Cape Town - The case against Google in the EU holds wide implications for the way online publishers are meant to handle personal data, legal experts have said.

The Court of Justice of the European Union (ECJ) upheld the complaint of a Spanish man who objected to the fact that Google searches on his name threw up links to a 1998 newspaper article about the repossession of his home.

He had argued that he had the right to have the results linking to his case be "forgotten" by Google's search tools.

Google said that the decision made search engines liable for policing human rights.

"This is a disappointing ruling for search engines and online publishers in general. We are very surprised that it differs so dramatically from the Advocate General's opinion and the warnings and consequences that he spelled out. We now need to take time to analyse the implications," said Google.

Specific conditions

In SA, the Protection of Personal Information Act (Popi), No 4 of 2013, gives voice to the concerns of how companies should deal with personal information.

"The EU decision potentially has various implications for the way in which Popi will be interpreted and applied," Dario Milo and Avani Singh, specialists on data protection at Webber Wentzel told News24.
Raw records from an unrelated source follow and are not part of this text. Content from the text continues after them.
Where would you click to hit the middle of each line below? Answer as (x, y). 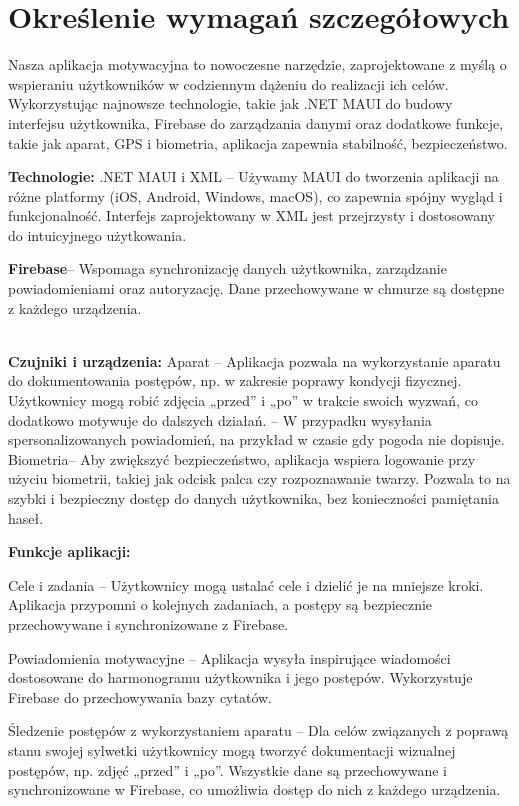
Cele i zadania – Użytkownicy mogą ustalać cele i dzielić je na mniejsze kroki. (246, 584)
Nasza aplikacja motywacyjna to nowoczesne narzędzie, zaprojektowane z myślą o (257, 64)
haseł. (26, 517)
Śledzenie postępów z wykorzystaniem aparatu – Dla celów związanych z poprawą (258, 730)
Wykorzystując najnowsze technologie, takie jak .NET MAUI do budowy (230, 103)
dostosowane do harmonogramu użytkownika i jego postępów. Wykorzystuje (240, 677)
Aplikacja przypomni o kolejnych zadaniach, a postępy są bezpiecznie (220, 604)
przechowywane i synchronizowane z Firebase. (148, 623)
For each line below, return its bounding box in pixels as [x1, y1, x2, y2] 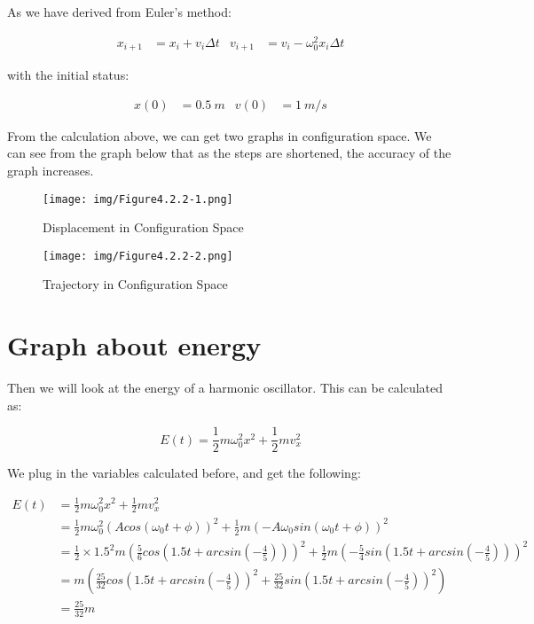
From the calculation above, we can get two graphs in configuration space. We [7, 126, 432, 144]
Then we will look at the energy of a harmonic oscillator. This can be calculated [7, 378, 444, 397]
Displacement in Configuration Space [43, 218, 244, 237]
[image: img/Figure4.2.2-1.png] [43, 192, 233, 206]
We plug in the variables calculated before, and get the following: [7, 464, 361, 482]
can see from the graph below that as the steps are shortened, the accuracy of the [7, 144, 452, 162]
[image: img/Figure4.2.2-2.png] [43, 249, 233, 262]
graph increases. [7, 160, 94, 179]
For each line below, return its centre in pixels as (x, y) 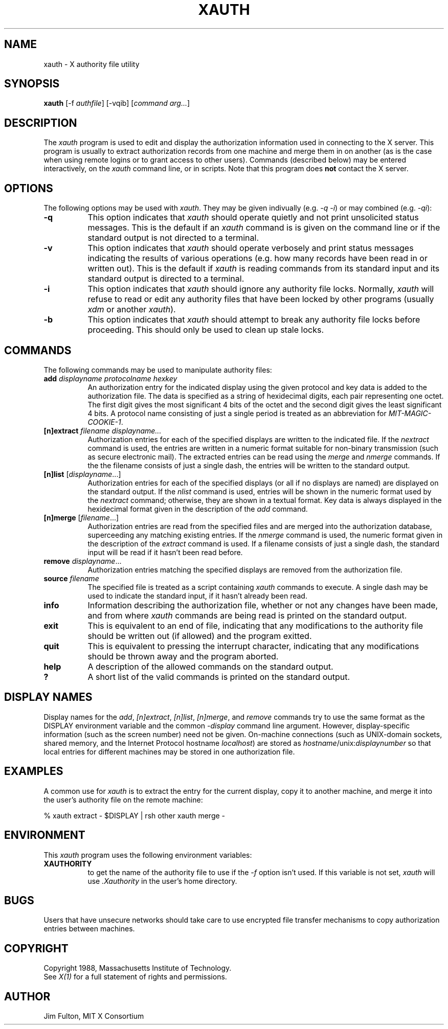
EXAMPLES (34, 771)
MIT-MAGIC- (410, 413)
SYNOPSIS (32, 84)
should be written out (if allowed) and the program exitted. (200, 636)
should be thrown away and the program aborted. (183, 656)
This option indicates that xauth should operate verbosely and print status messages (251, 248)
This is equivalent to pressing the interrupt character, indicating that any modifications (253, 646)
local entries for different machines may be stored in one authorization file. (169, 751)
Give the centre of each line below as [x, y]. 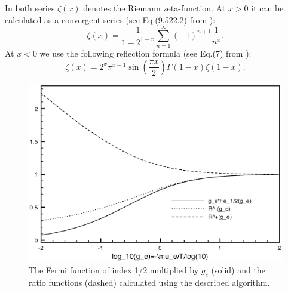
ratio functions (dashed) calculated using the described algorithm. [149, 282]
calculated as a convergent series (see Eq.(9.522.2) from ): [110, 19]
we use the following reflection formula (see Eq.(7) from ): [145, 53]
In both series [30, 8]
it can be [267, 8]
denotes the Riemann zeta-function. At [154, 8]
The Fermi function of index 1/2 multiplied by [114, 270]
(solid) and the [238, 270]
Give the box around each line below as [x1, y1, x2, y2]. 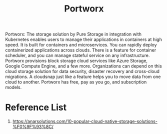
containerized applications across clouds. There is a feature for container [5, 47, 156, 53]
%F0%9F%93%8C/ [12, 123, 54, 130]
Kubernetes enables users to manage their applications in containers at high [5, 36, 162, 42]
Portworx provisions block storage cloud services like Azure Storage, [5, 58, 148, 64]
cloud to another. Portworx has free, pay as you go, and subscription [5, 79, 147, 85]
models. [5, 84, 22, 90]
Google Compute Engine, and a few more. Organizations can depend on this [5, 63, 162, 69]
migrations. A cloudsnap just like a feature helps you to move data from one [5, 73, 161, 80]

In particular, they added that there were specific conditions in terms of how the law would look on the collection of personal data by search engines like Google with respect to the EU decision.

"This includes, for instance, the court's finding that in exploring the internet automatically, constantly and systematically in search of the information which is published there, the operator of a search engine processes the personal information that may be contained there - regardless of the fact that the operator of a search engine also carries out the same operations in respect of other types of information and does not distinguish between whether this is personal information or not, or the fact that the personal information is not altered by the search engine."

In SA, Popi specifically insists that the collection of information must be done directly from the "data subject" (people) though it does allow the collection of publically available information, such as content placed on social networks.

Also, companies may collect personal data as long as "collection of the information from another source would not prejudice a legitimate interest of the data subject", says the legislation.


Milo and Singh argued that in SA, information placed online is the responsibility of the person posting the information or the organisation on whose behalf the information is being posted.

"If the individual were to place the information online at the request of a third party, for instance an employer who undertakes to secure the safety of the information, then it will be for the employer in that example to protect the personal information.

"Importantly, this will be more carefully regulated once the Protection of Personal Information Act, 2014 ('Popi') is fully in force. To the extent that personal information is placed online as part of the processing of that information, Popi stipulates that it is the responsible party (that being the person or body that determines the purpose of and means for processing personal information) who bears the primary responsibility for protecting the personal information."

One critical challenge in SA is that the regulator envisioned in the act has not been appointed, meaning that penalties for non-compliance has not yet been determined.